Union und FDP wollen die ländliche Entwicklung und die Ernährungssicherheit weltweit stärken. Ein Antrag (17/7185) der Koalitionsfraktionen wurde am vergangenen Mittwoch im Ausschuss für wirtschaftliche Zusammenarbeit und Entwicklung gegen die Stimmen von SPD, Grünen und Linken angenommen. Die Abgeordneten der Koalition unterstützen darin die Bundesregierung in ihrem Vorhaben, "die Entwicklung ländlicher Räume zu einem Schlüsselbereich und Förderschwerpunkt" der Entwicklungspolitik zu machen. Im Mittelpunkt müsse unter anderem die Ausbildung von Kleinbauern, die Verbesserung des Bodenrechts, ein gerechterer und leichterer Zugang zu Land und zu Absatzmärkten sowie zu Krediten stehen. Auf internationaler Ebene sollen "handelsverzerrende Subventionen" und die Spekulation mit Nahrungsmitteln abgebaut werden. Auf nationaler Ebene soll unter anderem der Ausbau der Infrastruktur etwa für Verkehr, Vermarktung, Kreditfinanzierung, Saatgut, Pflanzenschutz, Wasser und Energie in den Entwicklungsländern vorangebracht werden. Schließlich sollen drittens auf lokaler Ebene Interessenvertretung und Selbstorganisation von Kleinbauern gestärkt werden. Union und FDP fordern außerdem, Frauen einen gleichberechtigten Zugang zu "Besitz, Kapital, Bildung und technischen Fachkenntnissen" zu ermöglichen. Frauen produzierten 80 Prozent der Grundnahrungsmittel in Entwicklungsländern, verfügten jedoch nur über zehn Prozent der Anbaufläche und ein Prozent aller Landtitel. Union und FDP verwiesen in ihren Wortmeldungen zudem auf die sich verschärfende Konkurrenz auf den weltweiten Ackerflächen zwischen Nahrungsmitteln und nachwachsenden Rohstoffen.

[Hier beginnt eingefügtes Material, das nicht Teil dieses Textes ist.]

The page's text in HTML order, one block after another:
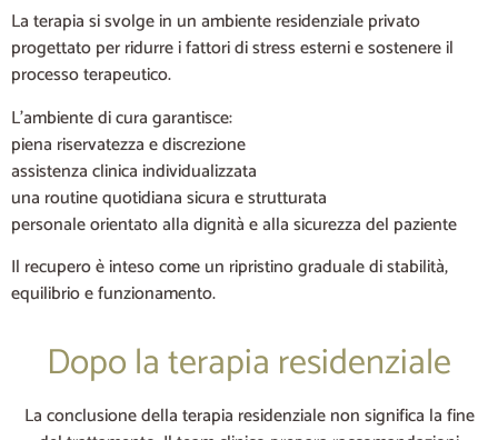
La terapia si svolge in un ambiente residenziale privato
progettato per ridurre i fattori di stress esterni e sostenere il
processo terapeutico.
L’ambiente di cura garantisce:
piena riservatezza e discrezione
assistenza clinica individualizzata
una routine quotidiana sicura e strutturata
personale orientato alla dignità e alla sicurezza del paziente
Il recupero è inteso come un ripristino graduale di stabilità,
equilibrio e funzionamento.
Dopo la terapia residenziale
La conclusione della terapia residenziale non significa la fine
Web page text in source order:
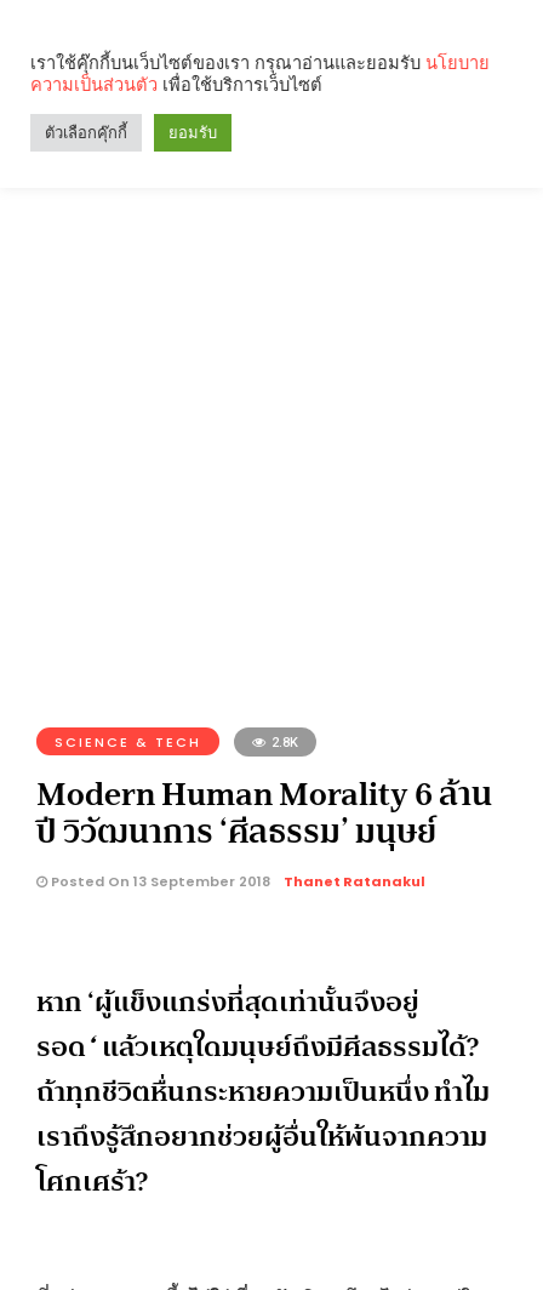
SCIENCE & TECH 2.8K
Modern Human Morality 6 ล้าน
ปี วิวัฒนาการ ‘ศีลธรรม’ มนุษย์
Posted On 13 September 2018 Thanet Ratanakul
หาก ‘ผู้แข็งแกร่งที่สุดเท่านั้นจึงอยู่
รอด‘แล้วเหตุใดมนุษย์ถึงมีศีลธรรมได้?
ถ้าทุกชีวิตหื่นกระหายความเป็นหนึ่ง ทำไม
เราถึงรู้สึกอยากช่วยผู้อื่นให้พ้นจากความ
โศกเศร้า?
เราใช้คุ๊กกี้บนเว็บไซต์ของเรา กรุณาอ่านและยอมรับ นโยบาย
ความเป็นส่วนตัว เพื่อใช้บริการเว็บไซต์
ตัวเลือกคุ๊กกี้ ยอมรับ
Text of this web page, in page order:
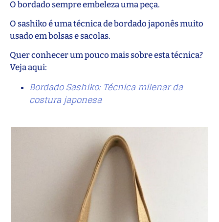
O bordado sempre embeleza uma peça.
O sashiko é uma técnica de bordado japonês muito
usado em bolsas e sacolas.
Quer conhecer um pouco mais sobre esta técnica?
Veja aqui:
Bordado Sashiko: Técnica milenar da
costura japonesa

Die Opposition begrüßte den Antrag zwar, kritisierte ihn jedoch als zu "unscharf" formuliert. Die SPD-Fraktion wies darauf hin, dass EU-Agrarsubventionen nach wie vor die kleinbäuerlichen Wirtschaft behinderten. Die Grünen kritisierten, Union und FDP klammerten die Umweltschäden der "grünen Revolution" aus, also die mit industriellen Mitteln erzielte Intensivierung der Landwirtschaft. Zudem verfalle die Koalition dem "Mythos des ungenutzten Landes". Gerade unbebaute Flächen seien vor Ort häufig Gegenstand "heftiger Konflikte" oder sie brächten bei einer Bewirtschaftung nur magere Erträge ein. Die Fraktion Die Linke schließlich wies unter anderem darauf hin, dass Transparenz und freiwillige Leitlinien für Investitionen in Entwicklungsländern die Spekulation mit Nahrungsmitteln kaum verhindern werde.